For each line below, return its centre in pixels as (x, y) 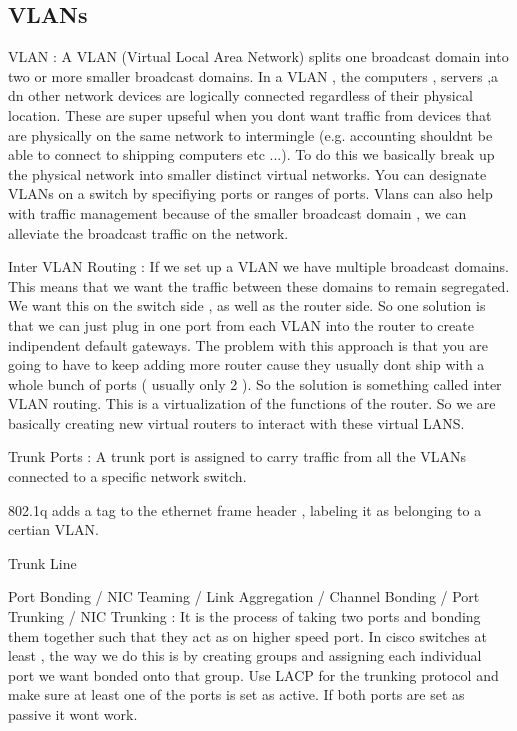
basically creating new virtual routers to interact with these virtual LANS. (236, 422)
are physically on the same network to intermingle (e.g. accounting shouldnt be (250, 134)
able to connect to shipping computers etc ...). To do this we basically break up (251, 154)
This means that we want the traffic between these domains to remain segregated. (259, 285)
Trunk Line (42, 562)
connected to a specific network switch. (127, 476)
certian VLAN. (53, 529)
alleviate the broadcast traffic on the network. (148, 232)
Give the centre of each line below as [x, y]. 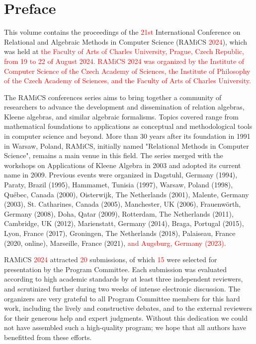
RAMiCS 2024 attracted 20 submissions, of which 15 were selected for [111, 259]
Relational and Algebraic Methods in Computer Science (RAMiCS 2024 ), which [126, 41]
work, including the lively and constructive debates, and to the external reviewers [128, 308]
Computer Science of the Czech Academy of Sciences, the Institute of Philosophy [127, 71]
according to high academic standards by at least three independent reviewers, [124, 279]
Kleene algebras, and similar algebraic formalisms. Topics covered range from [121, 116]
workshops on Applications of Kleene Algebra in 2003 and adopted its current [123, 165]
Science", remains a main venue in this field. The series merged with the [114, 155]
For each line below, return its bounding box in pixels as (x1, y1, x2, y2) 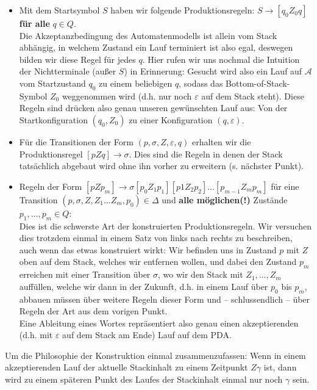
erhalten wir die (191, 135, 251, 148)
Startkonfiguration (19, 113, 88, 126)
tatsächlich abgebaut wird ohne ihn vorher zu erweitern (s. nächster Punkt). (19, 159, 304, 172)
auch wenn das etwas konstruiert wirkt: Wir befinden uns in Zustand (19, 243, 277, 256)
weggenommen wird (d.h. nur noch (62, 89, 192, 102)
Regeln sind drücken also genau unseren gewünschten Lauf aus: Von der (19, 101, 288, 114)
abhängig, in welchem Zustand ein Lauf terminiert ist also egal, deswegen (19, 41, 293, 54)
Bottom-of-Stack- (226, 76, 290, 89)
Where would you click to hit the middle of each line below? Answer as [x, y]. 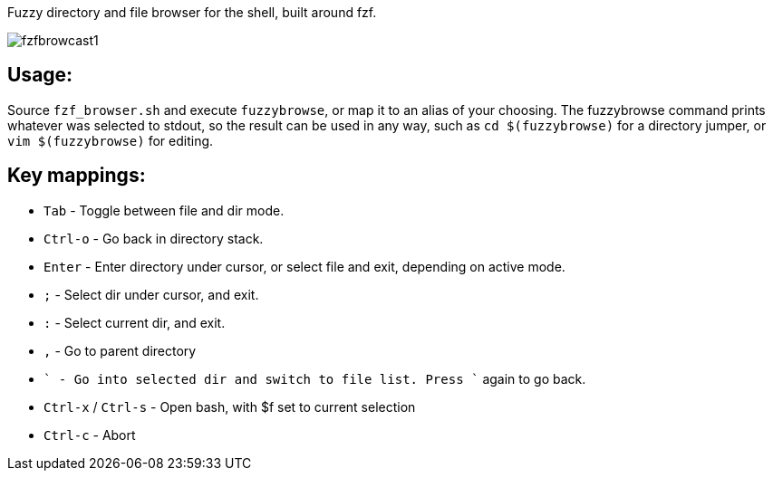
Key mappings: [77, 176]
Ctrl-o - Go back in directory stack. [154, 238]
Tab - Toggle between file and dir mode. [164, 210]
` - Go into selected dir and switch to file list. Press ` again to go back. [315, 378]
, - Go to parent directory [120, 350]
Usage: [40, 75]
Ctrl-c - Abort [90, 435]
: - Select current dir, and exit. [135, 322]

========

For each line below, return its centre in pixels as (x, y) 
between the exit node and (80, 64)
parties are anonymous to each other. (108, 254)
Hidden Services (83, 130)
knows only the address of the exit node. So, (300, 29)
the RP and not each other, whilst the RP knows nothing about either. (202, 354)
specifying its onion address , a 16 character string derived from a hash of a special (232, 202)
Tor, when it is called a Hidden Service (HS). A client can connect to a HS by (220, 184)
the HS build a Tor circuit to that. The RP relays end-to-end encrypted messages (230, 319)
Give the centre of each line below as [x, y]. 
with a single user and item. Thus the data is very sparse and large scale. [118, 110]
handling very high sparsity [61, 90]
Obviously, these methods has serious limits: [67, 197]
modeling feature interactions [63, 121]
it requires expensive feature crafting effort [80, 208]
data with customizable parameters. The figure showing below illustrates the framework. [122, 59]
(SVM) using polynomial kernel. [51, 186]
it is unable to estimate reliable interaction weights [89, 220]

========

■ **Problem to solve**
For every line in the listing above that contains "Ctrl", copy that line.

■ **Response area**
Ctrl-o - Go back in directory stack. [154, 238]
Ctrl-c - Abort [90, 435]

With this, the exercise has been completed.